• **What you should do**
Without copying any picture, return all lines below exactly.

• **Records for the task**
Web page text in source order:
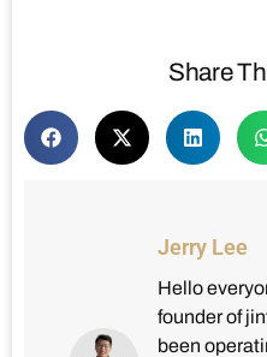
Share
Jerry Lee
Hello
founder of
been
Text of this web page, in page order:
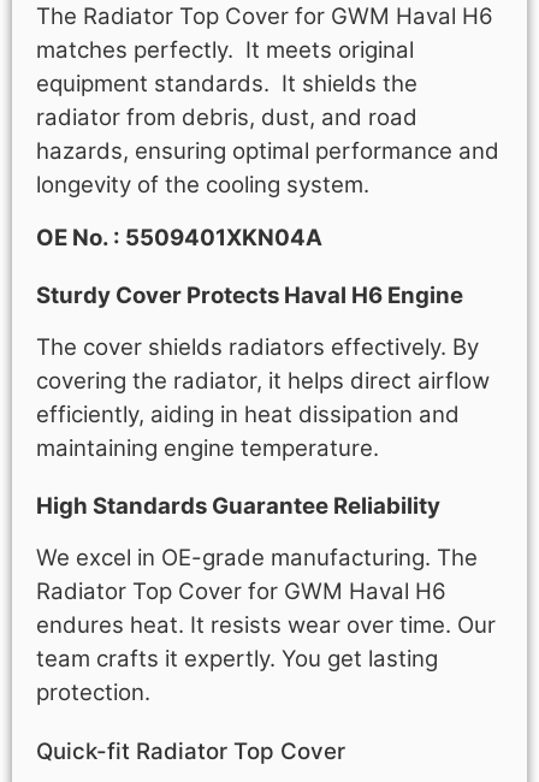
The Radiator Top Cover for GWM Haval H6
matches perfectly. It meets original
equipment standards. It shields the
radiator from debris, dust, and road
hazards, ensuring optimal performance and
longevity of the cooling system.
OE No. : 5509401XKN04A
Sturdy Cover Protects Haval H6 Engine
The cover shields radiators effectively. By
covering the radiator, it helps direct airflow
efficiently, aiding in heat dissipation and
maintaining engine temperature.
High Standards Guarantee Reliability
We excel in OE-grade manufacturing. The
Radiator Top Cover for GWM Haval H6
endures heat. It resists wear over time. Our
team crafts it expertly. You get lasting
protection.
Quick-fit Radiator Top Cover
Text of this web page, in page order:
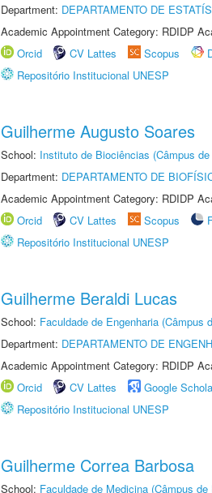
Department: DEPARTAMENTO DE
Academic Appointment Category: RDIDP
Orcid
CV Lattes Scopus
Repositório Institucional UNESP
Guilherme Augusto Soares
School: Instituto de Biociências (Câmpus
Department: DEPARTAMENTO DE
Academic Appointment Category: RDIDP
Orcid
CV Lattes Scopus
Repositório Institucional UNESP
Guilherme Beraldi Lucas
School: Faculdade de Engenharia (Câmpus
Department: DEPARTAMENTO DE
Academic Appointment Category: RDIDP
Orcid
CV Lattes Google
Repositório Institucional UNESP
Guilherme Correa Barbosa
School: Faculdade de Medicina (Câmpus
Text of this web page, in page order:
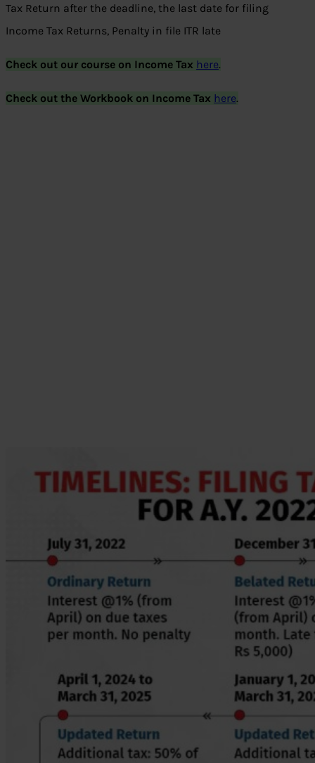
Tax Return after the deadline, the last date for filing
Income Tax Returns, Penalty in file ITR late
Check out our course on Income Tax here.
Check out the Workbook on Income Tax here.

• **Response for this exercise**
Web page text in source order:
Share
Jerry Lee
Hello
founder of
been
Text of this web page, in page order:
The Radiator Top Cover for GWM Haval H6
matches perfectly. It meets original
equipment standards. It shields the
radiator from debris, dust, and road
hazards, ensuring optimal performance and
longevity of the cooling system.
OE No. : 5509401XKN04A
Sturdy Cover Protects Haval H6 Engine
The cover shields radiators effectively. By
covering the radiator, it helps direct airflow
efficiently, aiding in heat dissipation and
maintaining engine temperature.
High Standards Guarantee Reliability
We excel in OE-grade manufacturing. The
Radiator Top Cover for GWM Haval H6
endures heat. It resists wear over time. Our
team crafts it expertly. You get lasting
protection.
Quick-fit Radiator Top Cover
Text of this web page, in page order:
Department: DEPARTAMENTO DE
Academic Appointment Category: RDIDP
Orcid
CV Lattes Scopus
Repositório Institucional UNESP
Guilherme Augusto Soares
School: Instituto de Biociências (Câmpus
Department: DEPARTAMENTO DE
Academic Appointment Category: RDIDP
Orcid
CV Lattes Scopus
Repositório Institucional UNESP
Guilherme Beraldi Lucas
School: Faculdade de Engenharia (Câmpus
Department: DEPARTAMENTO DE
Academic Appointment Category: RDIDP
Orcid
CV Lattes Google
Repositório Institucional UNESP
Guilherme Correa Barbosa
School: Faculdade de Medicina (Câmpus
Text of this web page, in page order:
Tax Return after the deadline, the last date for filing
Income Tax Returns, Penalty in file ITR late
Check out our course on Income Tax here.
Check out the Workbook on Income Tax here.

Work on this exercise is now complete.